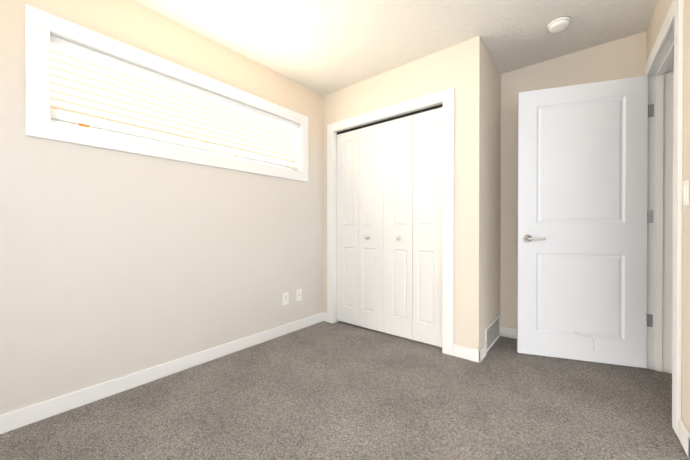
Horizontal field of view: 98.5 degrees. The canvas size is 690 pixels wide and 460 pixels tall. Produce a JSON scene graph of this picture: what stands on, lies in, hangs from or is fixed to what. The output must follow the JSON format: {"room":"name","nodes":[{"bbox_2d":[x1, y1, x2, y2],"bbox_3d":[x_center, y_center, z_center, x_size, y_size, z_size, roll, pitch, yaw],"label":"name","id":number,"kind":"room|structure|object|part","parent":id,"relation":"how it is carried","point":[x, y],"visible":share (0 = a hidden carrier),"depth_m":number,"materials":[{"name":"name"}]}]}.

...

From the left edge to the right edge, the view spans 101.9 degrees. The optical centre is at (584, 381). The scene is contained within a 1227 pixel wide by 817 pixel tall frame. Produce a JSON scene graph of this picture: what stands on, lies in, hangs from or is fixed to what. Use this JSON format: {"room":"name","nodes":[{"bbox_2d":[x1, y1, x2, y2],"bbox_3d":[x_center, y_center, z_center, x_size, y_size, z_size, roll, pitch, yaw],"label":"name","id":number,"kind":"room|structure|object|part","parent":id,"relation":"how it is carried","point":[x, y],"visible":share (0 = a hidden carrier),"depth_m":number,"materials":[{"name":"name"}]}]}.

...

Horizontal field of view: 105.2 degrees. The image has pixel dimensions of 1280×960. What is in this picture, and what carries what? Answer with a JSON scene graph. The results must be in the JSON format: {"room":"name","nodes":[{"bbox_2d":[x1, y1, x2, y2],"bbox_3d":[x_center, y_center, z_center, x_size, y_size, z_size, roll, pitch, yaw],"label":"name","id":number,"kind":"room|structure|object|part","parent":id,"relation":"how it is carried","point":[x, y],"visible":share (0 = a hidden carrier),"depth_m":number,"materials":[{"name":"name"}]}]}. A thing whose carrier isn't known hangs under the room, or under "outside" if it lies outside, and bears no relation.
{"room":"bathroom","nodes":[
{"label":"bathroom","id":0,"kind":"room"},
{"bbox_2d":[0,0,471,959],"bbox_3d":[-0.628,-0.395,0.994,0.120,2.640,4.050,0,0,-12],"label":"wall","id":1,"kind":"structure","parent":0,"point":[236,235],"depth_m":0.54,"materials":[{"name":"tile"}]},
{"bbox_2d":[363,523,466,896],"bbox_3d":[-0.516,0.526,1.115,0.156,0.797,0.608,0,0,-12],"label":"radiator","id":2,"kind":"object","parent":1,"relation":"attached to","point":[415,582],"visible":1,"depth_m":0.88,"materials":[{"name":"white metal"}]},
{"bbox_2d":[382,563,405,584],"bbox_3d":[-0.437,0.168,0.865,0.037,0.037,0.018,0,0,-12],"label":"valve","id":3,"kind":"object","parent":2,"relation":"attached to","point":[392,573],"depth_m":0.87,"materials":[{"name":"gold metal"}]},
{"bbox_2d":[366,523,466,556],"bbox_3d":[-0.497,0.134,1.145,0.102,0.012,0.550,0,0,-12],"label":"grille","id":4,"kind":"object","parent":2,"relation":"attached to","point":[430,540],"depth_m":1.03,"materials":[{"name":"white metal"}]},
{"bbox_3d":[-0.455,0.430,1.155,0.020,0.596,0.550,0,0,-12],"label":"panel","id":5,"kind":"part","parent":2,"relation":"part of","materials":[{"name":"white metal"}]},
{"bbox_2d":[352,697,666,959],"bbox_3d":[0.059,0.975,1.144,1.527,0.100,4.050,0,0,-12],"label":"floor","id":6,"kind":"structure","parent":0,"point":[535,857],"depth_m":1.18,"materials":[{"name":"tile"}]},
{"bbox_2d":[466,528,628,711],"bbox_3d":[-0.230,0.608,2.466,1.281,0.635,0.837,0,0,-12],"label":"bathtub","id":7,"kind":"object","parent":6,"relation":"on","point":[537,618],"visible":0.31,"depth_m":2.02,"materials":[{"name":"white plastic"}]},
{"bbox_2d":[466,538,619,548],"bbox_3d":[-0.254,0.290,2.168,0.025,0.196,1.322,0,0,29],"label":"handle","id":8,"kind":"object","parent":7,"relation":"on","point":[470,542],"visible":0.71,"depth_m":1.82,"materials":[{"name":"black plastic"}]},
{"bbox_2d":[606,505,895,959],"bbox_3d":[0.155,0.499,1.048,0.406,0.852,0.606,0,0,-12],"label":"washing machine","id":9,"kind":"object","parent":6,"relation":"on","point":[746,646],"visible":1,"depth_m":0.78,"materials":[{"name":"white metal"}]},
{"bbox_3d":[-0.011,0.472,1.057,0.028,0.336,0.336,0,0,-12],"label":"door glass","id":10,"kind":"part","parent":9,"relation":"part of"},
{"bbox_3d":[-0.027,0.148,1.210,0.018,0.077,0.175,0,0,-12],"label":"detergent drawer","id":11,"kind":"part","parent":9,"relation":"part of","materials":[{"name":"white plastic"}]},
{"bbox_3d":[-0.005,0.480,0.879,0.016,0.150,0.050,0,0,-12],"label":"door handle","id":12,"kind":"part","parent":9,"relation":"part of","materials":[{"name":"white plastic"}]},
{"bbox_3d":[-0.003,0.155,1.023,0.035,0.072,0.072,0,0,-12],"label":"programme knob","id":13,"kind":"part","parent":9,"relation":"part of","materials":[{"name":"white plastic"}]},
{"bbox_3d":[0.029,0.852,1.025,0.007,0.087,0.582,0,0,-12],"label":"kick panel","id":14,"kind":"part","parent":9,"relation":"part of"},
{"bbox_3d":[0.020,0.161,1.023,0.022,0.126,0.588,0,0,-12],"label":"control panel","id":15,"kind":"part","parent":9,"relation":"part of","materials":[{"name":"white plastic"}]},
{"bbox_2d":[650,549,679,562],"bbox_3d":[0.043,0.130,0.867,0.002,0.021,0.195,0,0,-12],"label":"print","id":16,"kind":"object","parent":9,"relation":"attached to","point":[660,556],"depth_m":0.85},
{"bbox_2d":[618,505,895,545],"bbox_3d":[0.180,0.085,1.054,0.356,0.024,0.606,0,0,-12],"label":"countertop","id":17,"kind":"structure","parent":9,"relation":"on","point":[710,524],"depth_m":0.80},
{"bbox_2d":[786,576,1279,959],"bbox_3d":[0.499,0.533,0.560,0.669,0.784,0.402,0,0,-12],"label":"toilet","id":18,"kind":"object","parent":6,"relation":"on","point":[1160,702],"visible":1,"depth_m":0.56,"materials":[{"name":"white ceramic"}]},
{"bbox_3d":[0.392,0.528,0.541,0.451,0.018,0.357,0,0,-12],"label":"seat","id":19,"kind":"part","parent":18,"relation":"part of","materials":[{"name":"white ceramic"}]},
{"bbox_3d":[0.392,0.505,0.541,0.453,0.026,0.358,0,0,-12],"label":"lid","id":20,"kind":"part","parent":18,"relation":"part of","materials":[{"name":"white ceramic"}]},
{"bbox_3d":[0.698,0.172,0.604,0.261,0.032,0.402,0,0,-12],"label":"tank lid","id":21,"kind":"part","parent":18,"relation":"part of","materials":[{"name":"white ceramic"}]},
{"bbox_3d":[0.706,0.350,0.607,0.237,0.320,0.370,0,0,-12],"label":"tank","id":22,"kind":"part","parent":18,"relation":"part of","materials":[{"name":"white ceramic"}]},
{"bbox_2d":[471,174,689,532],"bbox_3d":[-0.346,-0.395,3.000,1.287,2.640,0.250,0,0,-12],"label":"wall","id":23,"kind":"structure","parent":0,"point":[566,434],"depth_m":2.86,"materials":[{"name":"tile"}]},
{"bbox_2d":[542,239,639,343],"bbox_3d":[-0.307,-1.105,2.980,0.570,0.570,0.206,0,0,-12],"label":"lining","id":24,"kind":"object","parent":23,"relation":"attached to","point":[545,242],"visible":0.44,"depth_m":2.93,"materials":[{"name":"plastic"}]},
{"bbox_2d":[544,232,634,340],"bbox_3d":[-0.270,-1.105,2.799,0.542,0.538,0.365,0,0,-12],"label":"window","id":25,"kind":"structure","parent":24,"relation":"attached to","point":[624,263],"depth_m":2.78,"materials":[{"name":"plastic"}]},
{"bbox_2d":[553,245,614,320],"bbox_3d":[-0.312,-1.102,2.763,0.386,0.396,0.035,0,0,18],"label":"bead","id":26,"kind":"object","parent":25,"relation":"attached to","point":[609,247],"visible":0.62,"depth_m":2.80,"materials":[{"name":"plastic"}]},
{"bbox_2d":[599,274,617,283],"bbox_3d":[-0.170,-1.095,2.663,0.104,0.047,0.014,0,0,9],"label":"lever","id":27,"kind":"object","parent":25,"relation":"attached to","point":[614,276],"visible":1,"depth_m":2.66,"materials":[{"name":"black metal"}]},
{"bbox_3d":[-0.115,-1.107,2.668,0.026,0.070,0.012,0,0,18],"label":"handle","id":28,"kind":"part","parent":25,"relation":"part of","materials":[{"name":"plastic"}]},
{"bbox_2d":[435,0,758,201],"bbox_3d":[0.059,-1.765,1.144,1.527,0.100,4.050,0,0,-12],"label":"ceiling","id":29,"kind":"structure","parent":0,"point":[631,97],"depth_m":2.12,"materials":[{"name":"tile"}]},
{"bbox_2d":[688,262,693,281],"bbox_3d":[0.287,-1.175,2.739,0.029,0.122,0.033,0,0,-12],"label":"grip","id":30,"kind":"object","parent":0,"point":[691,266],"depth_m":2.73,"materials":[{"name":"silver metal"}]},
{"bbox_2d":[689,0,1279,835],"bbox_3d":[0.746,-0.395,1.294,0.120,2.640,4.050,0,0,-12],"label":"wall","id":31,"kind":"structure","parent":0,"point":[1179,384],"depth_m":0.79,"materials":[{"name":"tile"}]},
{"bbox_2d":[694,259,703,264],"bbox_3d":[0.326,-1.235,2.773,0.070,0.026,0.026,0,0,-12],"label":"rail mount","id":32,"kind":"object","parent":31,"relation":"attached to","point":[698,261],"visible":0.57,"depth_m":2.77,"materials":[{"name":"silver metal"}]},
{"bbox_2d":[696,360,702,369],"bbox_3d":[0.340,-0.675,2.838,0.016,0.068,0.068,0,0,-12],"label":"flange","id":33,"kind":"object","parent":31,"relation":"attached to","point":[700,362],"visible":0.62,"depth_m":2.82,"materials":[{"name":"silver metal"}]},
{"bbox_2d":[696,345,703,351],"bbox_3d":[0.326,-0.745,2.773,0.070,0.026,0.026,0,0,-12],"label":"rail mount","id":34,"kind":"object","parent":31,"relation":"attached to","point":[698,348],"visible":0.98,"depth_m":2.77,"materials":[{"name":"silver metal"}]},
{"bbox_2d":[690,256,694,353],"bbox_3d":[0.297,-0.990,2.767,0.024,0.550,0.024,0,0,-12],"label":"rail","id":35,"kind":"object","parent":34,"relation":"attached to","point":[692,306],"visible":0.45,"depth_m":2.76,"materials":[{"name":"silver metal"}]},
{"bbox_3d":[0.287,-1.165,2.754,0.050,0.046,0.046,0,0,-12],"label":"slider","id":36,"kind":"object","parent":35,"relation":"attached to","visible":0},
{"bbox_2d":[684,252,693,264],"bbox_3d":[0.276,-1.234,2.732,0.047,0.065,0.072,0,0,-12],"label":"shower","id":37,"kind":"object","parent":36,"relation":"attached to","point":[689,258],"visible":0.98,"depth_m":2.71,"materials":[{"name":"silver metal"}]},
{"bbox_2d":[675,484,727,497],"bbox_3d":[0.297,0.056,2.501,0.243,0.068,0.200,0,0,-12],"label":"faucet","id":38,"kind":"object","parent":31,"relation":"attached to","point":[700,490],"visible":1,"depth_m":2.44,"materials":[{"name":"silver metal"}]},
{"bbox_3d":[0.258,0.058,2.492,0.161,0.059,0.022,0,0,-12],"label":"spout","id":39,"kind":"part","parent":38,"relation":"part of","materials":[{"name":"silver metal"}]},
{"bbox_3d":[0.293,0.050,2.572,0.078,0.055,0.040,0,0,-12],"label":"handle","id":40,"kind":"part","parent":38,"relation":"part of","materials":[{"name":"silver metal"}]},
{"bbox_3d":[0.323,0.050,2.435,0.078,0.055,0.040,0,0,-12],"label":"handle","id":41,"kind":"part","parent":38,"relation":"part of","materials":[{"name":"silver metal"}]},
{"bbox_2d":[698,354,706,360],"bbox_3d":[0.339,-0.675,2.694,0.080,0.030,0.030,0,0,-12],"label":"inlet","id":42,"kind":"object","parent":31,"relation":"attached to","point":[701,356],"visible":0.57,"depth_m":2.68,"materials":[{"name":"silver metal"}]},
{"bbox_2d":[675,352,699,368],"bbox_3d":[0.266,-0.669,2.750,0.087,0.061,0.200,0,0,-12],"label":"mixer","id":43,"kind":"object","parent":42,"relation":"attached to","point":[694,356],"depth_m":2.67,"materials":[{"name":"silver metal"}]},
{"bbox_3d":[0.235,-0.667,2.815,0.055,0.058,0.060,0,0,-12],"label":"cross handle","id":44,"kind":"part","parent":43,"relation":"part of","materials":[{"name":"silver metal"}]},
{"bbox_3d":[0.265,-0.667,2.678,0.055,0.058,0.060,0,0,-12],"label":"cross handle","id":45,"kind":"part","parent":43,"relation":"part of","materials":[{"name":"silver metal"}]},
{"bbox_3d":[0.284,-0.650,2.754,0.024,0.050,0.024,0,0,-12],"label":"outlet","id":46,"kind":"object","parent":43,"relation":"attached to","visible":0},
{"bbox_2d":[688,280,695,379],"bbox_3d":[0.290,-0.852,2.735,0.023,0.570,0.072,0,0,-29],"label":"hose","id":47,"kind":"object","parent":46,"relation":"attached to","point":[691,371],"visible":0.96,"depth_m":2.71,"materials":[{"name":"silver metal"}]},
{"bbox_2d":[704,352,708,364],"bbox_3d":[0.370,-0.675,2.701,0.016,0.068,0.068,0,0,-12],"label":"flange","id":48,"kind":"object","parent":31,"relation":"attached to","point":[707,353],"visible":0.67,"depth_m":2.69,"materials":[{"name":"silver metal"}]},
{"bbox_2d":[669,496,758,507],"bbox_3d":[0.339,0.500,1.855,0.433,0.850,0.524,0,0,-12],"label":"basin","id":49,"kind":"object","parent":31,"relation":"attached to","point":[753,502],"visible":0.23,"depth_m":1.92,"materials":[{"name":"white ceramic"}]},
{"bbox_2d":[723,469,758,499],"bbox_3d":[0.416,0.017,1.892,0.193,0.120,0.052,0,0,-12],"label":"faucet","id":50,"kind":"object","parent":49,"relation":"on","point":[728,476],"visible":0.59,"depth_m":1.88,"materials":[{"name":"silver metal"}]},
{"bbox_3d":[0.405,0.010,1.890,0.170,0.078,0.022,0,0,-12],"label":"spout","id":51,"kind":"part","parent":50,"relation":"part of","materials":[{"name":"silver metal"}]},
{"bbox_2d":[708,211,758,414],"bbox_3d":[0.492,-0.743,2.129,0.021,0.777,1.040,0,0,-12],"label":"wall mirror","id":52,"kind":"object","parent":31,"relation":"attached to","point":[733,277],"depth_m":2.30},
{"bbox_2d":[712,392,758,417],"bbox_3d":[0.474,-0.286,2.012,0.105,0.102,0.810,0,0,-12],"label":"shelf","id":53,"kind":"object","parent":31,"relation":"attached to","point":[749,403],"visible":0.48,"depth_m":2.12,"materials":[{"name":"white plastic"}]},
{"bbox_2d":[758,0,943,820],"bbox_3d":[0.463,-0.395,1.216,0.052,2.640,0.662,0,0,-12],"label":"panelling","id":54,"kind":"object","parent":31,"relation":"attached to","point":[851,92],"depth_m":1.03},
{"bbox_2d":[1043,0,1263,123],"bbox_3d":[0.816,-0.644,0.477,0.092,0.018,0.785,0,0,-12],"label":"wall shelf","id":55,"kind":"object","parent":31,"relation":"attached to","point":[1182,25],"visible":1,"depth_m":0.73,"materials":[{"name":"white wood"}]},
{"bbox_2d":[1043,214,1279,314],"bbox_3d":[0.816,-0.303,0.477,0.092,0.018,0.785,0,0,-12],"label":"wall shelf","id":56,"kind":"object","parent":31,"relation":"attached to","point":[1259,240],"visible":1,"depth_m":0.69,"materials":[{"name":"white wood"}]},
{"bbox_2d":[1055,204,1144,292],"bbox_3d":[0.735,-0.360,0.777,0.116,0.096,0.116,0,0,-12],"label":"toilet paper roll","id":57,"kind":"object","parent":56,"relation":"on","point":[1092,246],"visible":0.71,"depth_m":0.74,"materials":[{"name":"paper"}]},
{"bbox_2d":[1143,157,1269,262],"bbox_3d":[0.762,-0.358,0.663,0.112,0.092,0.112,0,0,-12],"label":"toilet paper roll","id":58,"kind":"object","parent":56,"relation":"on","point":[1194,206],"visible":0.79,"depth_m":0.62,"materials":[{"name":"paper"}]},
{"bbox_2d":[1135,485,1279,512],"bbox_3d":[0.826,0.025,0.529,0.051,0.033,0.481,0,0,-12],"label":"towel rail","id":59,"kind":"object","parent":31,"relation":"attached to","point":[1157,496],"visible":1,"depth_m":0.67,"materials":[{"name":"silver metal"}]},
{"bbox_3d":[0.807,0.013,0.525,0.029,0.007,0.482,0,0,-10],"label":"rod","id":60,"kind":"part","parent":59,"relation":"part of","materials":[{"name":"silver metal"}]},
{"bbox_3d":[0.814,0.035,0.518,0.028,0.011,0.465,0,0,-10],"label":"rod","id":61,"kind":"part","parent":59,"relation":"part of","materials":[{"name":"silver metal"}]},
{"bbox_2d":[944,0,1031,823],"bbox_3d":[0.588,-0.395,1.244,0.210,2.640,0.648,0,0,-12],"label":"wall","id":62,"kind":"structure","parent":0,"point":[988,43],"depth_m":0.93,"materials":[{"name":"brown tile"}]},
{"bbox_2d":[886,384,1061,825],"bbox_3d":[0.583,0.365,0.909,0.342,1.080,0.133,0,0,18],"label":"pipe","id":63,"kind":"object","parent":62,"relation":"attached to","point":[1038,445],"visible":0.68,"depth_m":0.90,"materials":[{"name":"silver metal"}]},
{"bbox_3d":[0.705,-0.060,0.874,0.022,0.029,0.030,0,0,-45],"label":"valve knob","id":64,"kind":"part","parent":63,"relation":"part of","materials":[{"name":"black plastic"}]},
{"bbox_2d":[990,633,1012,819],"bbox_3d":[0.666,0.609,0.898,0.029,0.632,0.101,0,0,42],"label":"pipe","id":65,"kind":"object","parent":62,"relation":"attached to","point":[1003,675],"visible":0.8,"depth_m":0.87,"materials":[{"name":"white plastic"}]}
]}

§ **Work request**
What lines in the data above contain the word "stands"? Show them all.

§ **Response to the task**
Horizontal field of view: 98.5 degrees. The canvas size is 690 pixels wide and 460 pixels tall. Produce a JSON scene graph of this picture: what stands on, lies in, hangs from or is fixed to what. The output must follow the JSON format: {"room":"name","nodes":[{"bbox_2d":[x1, y1, x2, y2],"bbox_3d":[x_center, y_center, z_center, x_size, y_size, z_size, roll, pitch, yaw],"label":"name","id":number,"kind":"room|structure|object|part","parent":id,"relation":"how it is carried","point":[x, y],"visible":share (0 = a hidden carrier),"depth_m":number,"materials":[{"name":"name"}]}]}.
From the left edge to the right edge, the view spans 101.9 degrees. The optical centre is at (584, 381). The scene is contained within a 1227 pixel wide by 817 pixel tall frame. Produce a JSON scene graph of this picture: what stands on, lies in, hangs from or is fixed to what. Use this JSON format: {"room":"name","nodes":[{"bbox_2d":[x1, y1, x2, y2],"bbox_3d":[x_center, y_center, z_center, x_size, y_size, z_size, roll, pitch, yaw],"label":"name","id":number,"kind":"room|structure|object|part","parent":id,"relation":"how it is carried","point":[x, y],"visible":share (0 = a hidden carrier),"depth_m":number,"materials":[{"name":"name"}]}]}.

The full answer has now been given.